Data extracted from a collection:
▼▼▼
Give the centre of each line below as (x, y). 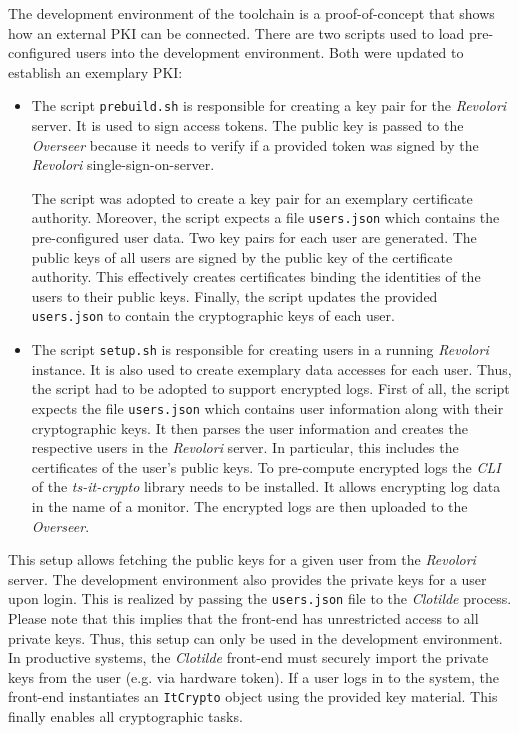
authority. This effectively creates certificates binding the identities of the (256, 276)
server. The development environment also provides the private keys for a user (247, 578)
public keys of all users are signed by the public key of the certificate (242, 256)
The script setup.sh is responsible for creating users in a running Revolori (260, 349)
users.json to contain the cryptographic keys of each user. (213, 315)
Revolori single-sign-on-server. (123, 164)
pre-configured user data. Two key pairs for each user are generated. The (254, 237)
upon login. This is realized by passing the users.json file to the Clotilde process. (260, 598)
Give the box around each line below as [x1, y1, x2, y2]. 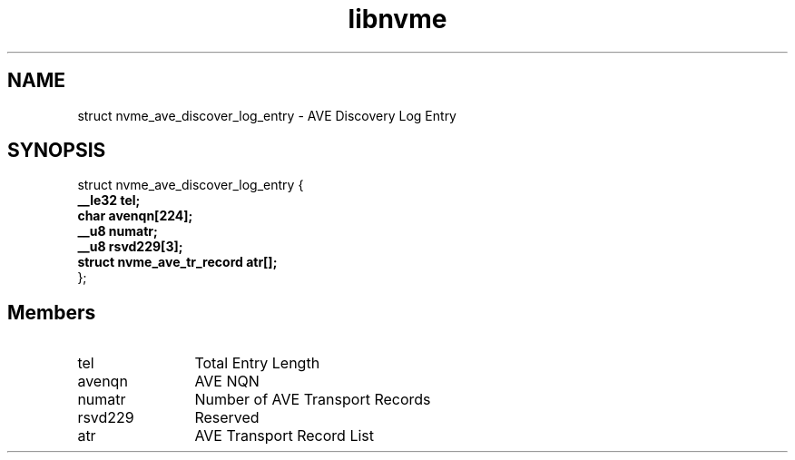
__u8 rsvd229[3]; [77, 239, 183, 255]
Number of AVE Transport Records [194, 390, 431, 409]
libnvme [348, 4, 447, 34]
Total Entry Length [194, 354, 320, 373]
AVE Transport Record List [194, 426, 374, 445]
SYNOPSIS [7, 139, 106, 162]
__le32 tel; [77, 192, 141, 209]
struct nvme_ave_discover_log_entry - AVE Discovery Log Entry [77, 107, 456, 123]
▲▲▲
▶ [Assignment]:
Lines in the records above that carry the word "Revolori" are to be located and copied.

▶ [Result below]:
The script setup.sh is responsible for creating users in a running Revolori (260, 349)
Revolori single-sign-on-server. (123, 164)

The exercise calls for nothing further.